(Stored dataset items)
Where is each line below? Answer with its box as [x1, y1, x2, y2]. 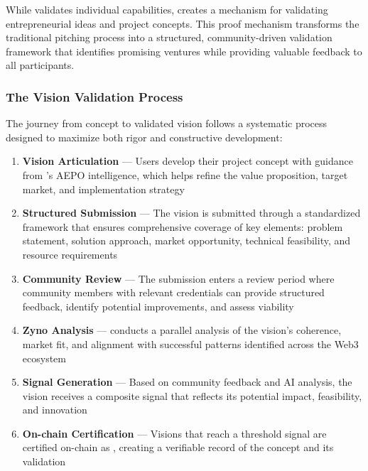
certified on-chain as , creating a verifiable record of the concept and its [22, 440, 334, 455]
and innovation [22, 402, 87, 417]
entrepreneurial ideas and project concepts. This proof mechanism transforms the [6, 16, 359, 31]
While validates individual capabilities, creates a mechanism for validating [6, 2, 328, 16]
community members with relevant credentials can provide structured [22, 285, 325, 300]
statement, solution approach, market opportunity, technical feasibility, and [22, 233, 351, 248]
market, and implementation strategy [22, 181, 185, 196]
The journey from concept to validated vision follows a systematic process [6, 116, 328, 131]
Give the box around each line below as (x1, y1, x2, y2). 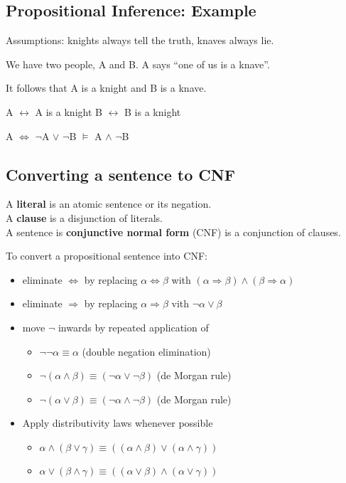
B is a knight (124, 104, 181, 119)
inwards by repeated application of (58, 319, 209, 334)
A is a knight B (35, 104, 102, 119)
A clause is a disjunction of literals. (6, 210, 163, 225)
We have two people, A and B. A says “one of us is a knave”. (6, 56, 270, 71)
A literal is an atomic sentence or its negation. (6, 196, 212, 211)
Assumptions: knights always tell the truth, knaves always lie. (6, 33, 274, 48)
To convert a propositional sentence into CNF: (6, 248, 207, 263)
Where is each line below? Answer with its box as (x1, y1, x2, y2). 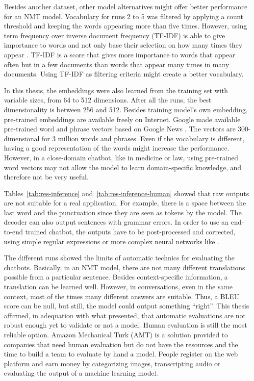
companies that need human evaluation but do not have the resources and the (4, 339, 238, 349)
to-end (4, 227, 23, 237)
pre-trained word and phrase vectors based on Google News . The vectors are (4, 124, 236, 134)
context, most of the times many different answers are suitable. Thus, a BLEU (4, 291, 239, 301)
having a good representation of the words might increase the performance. (4, 143, 229, 153)
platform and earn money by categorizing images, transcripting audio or (4, 358, 221, 368)
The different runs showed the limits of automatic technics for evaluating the (4, 253, 235, 263)
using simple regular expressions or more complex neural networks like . (4, 236, 219, 246)
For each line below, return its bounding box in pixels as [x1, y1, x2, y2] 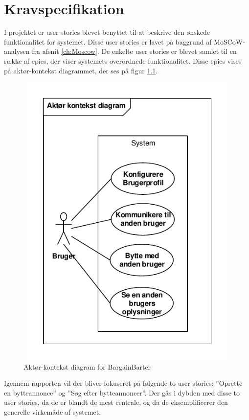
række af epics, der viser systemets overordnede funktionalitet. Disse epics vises [4, 55, 242, 66]
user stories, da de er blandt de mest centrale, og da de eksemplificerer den [4, 397, 228, 407]
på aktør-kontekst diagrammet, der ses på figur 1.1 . [4, 65, 158, 75]
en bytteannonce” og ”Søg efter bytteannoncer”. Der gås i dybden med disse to [4, 387, 240, 397]
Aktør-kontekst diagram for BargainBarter [23, 361, 151, 372]
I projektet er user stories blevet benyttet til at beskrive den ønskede [4, 27, 210, 37]
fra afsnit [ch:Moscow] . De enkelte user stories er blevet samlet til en [32, 46, 237, 56]
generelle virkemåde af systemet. [4, 406, 101, 417]
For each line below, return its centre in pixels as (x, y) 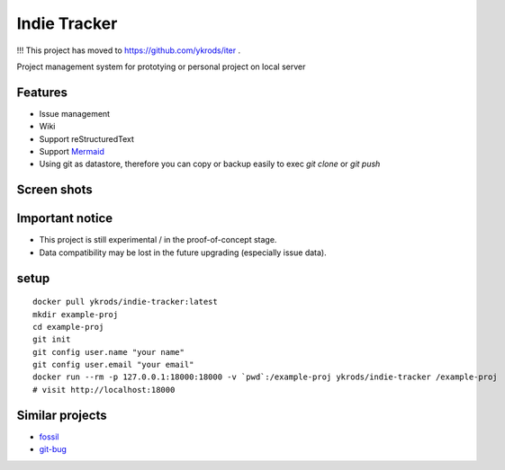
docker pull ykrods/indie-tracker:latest (125, 302)
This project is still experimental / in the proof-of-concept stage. (158, 240)
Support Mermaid (72, 152)
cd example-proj (68, 327)
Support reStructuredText (87, 138)
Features (42, 92)
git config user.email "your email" (113, 365)
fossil (49, 437)
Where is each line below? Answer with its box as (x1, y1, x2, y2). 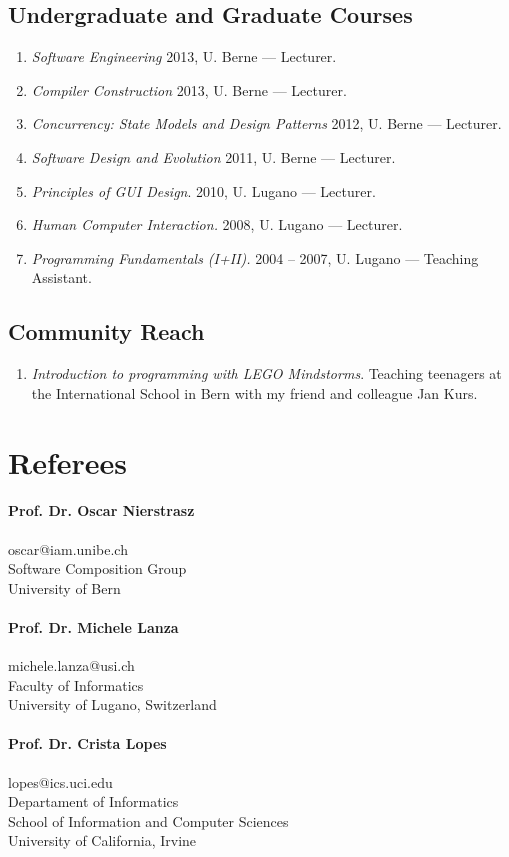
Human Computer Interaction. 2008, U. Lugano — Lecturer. (31, 214, 403, 235)
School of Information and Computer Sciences (8, 810, 289, 831)
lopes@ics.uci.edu (8, 771, 113, 792)
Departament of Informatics (8, 791, 179, 812)
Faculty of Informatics (8, 674, 144, 695)
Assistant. (31, 267, 92, 288)
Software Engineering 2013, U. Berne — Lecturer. (31, 46, 337, 67)
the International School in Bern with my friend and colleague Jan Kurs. (31, 382, 478, 403)
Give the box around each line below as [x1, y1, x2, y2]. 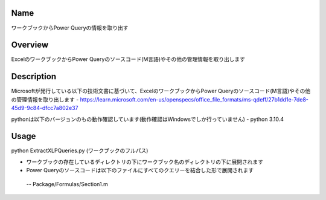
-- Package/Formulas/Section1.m [26, 180, 108, 187]
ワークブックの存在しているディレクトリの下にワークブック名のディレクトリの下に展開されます [26, 158, 264, 166]
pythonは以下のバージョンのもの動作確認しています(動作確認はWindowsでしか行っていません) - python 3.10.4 [11, 115, 284, 123]
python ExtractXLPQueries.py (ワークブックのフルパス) [11, 147, 149, 154]
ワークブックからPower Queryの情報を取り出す [11, 24, 129, 31]
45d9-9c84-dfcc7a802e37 [11, 105, 78, 112]
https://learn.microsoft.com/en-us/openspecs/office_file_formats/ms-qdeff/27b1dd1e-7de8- [80, 95, 309, 103]
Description [11, 71, 57, 82]
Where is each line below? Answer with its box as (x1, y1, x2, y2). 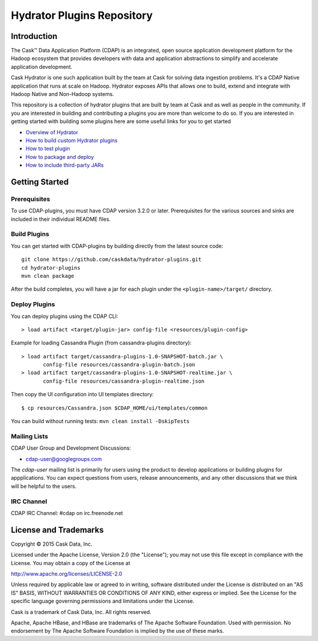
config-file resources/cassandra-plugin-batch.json (43, 361, 196, 368)
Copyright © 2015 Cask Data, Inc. (11, 540, 92, 547)
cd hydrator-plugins (21, 264, 81, 271)
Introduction (11, 31, 58, 41)
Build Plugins (11, 230, 49, 238)
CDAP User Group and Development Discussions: (11, 444, 131, 451)
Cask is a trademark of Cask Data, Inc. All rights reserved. (11, 608, 151, 615)
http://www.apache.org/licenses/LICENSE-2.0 (11, 570, 122, 577)

= WHAT IS NEEDED =
Leaving out the pictures, print each line of the records above from the first up to and including the one that contains "to-end (4, 227, 23, 237)", exactly as written.

= FINISHED EXERCISE =
Where is each line below? Answer with its box as [x1, y1, x2, y2]. 
certified on-chain as , creating a verifiable record of the concept and its [22, 440, 334, 455]
and innovation [22, 402, 87, 417]
entrepreneurial ideas and project concepts. This proof mechanism transforms the [6, 16, 359, 31]
While validates individual capabilities, creates a mechanism for validating [6, 2, 328, 16]
community members with relevant credentials can provide structured [22, 285, 325, 300]
statement, solution approach, market opportunity, technical feasibility, and [22, 233, 351, 248]
market, and implementation strategy [22, 181, 185, 196]
The journey from concept to validated vision follows a systematic process [6, 116, 328, 131]
Give the box around each line below as (x1, y1, x2, y2). 
B is a knight (124, 104, 181, 119)
inwards by repeated application of (58, 319, 209, 334)
A is a knight B (35, 104, 102, 119)
A clause is a disjunction of literals. (6, 210, 163, 225)
We have two people, A and B. A says “one of us is a knave”. (6, 56, 270, 71)
A literal is an atomic sentence or its negation. (6, 196, 212, 211)
Assumptions: knights always tell the truth, knaves always lie. (6, 33, 274, 48)
To convert a propositional sentence into CNF: (6, 248, 207, 263)
Where is each line below? Answer with its box as (x1, y1, x2, y2). 
companies that need human evaluation but do not have the resources and the (4, 339, 238, 349)
to-end (4, 227, 23, 237)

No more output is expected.